Miner Dilemma (puzzle)

math

The Problem

A miner finds himself trapped deep underground - but not without options. Three escape doors stand before him. One leads to freedom in just 3 hours.
The other two? One sends him in a loop costing 5 hours, the other a detour of 7 hours, both dropping him right back where he started.

The miner picks doors at random.

Question: How long, on average, will it take him to finally stumble into freedom?

The Math Bit

Let’s denote the expected escape time as E(T).

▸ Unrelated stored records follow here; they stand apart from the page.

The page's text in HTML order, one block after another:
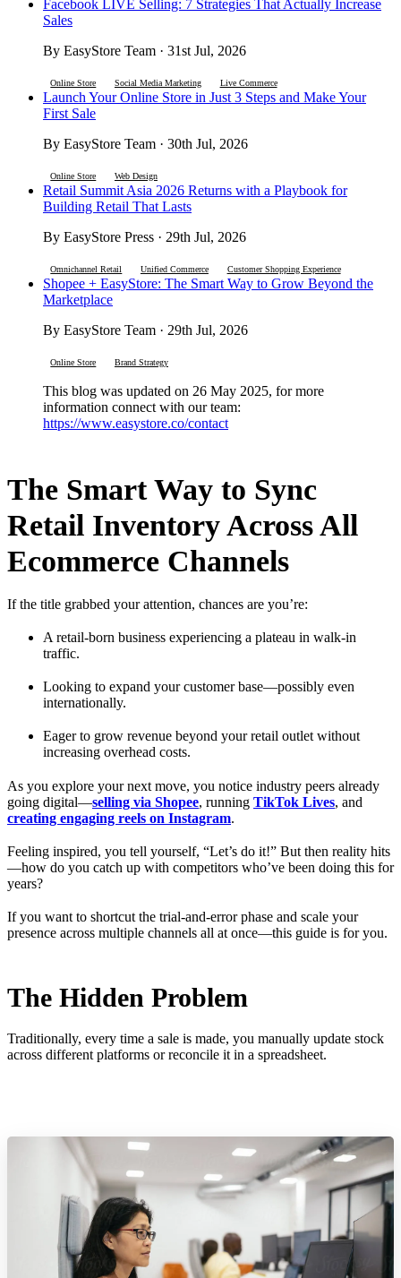
Facebook LIVE Selling: 7 Strategies That Actually Increase
Sales
By EasyStore Team · 31st Jul, 2026
Online Store Social Media Marketing Live Commerce
Launch Your Online Store in Just 3 Steps and Make Your
First Sale
By EasyStore Team · 30th Jul, 2026
Online Store Web Design
Retail Summit Asia 2026 Returns with a Playbook for
Building Retail That Lasts
By EasyStore Press · 29th Jul, 2026
Omnichannel Retail Unified Commerce Customer Shopping Experience
Shopee + EasyStore: The Smart Way to Grow Beyond the
Marketplace
By EasyStore Team · 29th Jul, 2026
Online Store Brand Strategy
This blog was updated on 26 May 2025, for more
information connect with our team:
https://www.easystore.co/contact
The Smart Way to Sync
Retail Inventory Across All
Ecommerce Channels
If the title grabbed your attention, chances are you’re:
A retail-born business experiencing a plateau in walk-in
traffic.
Looking to expand your customer base—possibly even
internationally.
Eager to grow revenue beyond your retail outlet without
increasing overhead costs.
As you explore your next move, you notice industry peers already
going digital—selling via Shopee, running TikTok Lives, and
creating engaging reels on Instagram.
Feeling inspired, you tell yourself, “Let’s do it!” But then reality hits
—how do you catch up with competitors who’ve been doing this for
years?
If you want to shortcut the trial-and-error phase and scale your
presence across multiple channels all at once—this guide is for you.
The Hidden Problem
Traditionally, every time a sale is made, you manually update stock
across different platforms or reconcile it in a spreadsheet.
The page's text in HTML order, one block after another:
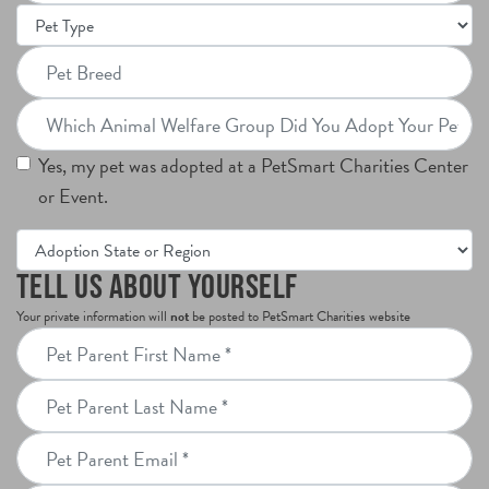
png.
Pet
Type
Pet
Breed
Which
Animal
Welfare
Group
Did
You
Adopt
Your
Pet
From?
Yes, my pet was adopted at a PetSmart Charities Center
or Event.
Adoption
State
or
Region
Tell Us About Yourself
Your private information will not be posted to PetSmart Charities website
Pet
Parent
First
Name
Pet
Parent
Last
Pet
Parent
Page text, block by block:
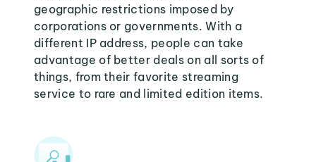
geographic restrictions imposed by
corporations or governments. With a
different IP address, people can take
advantage of better deals on all sorts of
things, from their favorite streaming
service to rare and limited edition items.
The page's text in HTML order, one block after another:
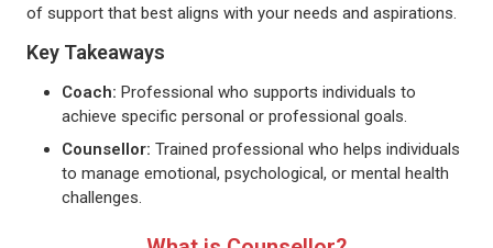
of support that best aligns with your needs and aspirations.
Key Takeaways
Coach: Professional who supports individuals to
achieve specific personal or professional goals.
Counsellor: Trained professional who helps individuals
to manage emotional, psychological, or mental health
challenges.
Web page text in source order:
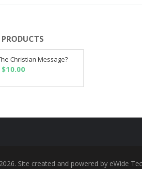
PRODUCTS
SELECT OPTIONS
Christian Message?
$10.00Price
$2.50
Site created and powered by eWide
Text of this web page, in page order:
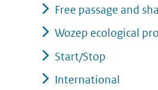
een
Free passage and
Wozep ecological
Start/Stop
International
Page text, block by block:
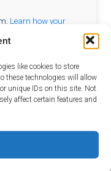
like cookies to store
these technologies will allow
unique IDs on this site. Not
affect certain features and
Learn how your
SEE
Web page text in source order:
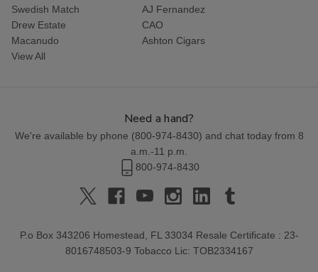
Swedish Match
AJ Fernandez
Drew Estate
CAO
Macanudo
Ashton Cigars
View All
Need a hand?
We're available by phone (800-974-8430) and chat today from 8
a.m.-11 p.m.
800-974-8430
P.o Box 343206 Homestead, FL 33034 Resale Certificate : 23-
8016748503-9 Tobacco Lic: TOB2334167

E(T) = E(T | safe) * P(safe)  
       + E(T | first-trap) * P(first-trap) 
       + E(T | second-trap) * P(second-trap) 

Since each door is equally likely to be chosen:

E(T) = 1/3 * ( E(T | safe) + E(T | first-trap) + E(T | second-trap) )

What happened if he opens a trap door? He would end up back at square one - wasted a few additional hours.

E(T | first-trap) = E(T) + 5
E(T | second-trap) = E(T) + 7

Substitute the original expression with above:

E(T) = 1/3 * ( 3 + E(T) + 5 + E(T) + 7)
E(T) = 15

It would take the miner 15 hours on average to escape.

Simulation

import random
import statistics

k = 100_000
trials = []
doors = [
  (True, 3),
  (False, 5),
  (False, 7)
]

for _ in range(k):
  t = 0
  while True:
    is_safe, cost = random.choice(doors)
    t += cost
    if is_safe:
      break
  trials.append(t)

average = statistics.mean(trials)
print(f"Expected time on average after {k} trials: {average:.4f} hours")

Expected time on average after 100000 trials: 15.0277 hours

Twist

If the miner remembers both trap doors he has tried, and avoids choosing them again, the expected value becomes trickier to compute — because the probabilities are no longer uniform at each step.

Here’s a simulation to estimate the escape time under this new constraint:

import random
import statistics

k = 1_000_000
trials = []
doors = [
  (True, 3),
  (False, 5),
  (False, 7)
]

for _ in range(k):
  t = 0
  index_map = [0, 1, 2]
  while True:
    choice_index = random.choice(index_map)
    index_map.remove(choice_index)

    is_safe, cost = doors[choice_index]
    t += cost
    if is_safe:
      break
  trials.append(t)

average = statistics.mean(trials)
print(f"Expected time on average after {k} trials: {average:.4f} hours")

Expected time on average after 1000000 trials: 9.0063 hours

If we consider all possible door orderings (there are 3!=6 permutations), the average time E(T) turns out to be exactly 9 hours.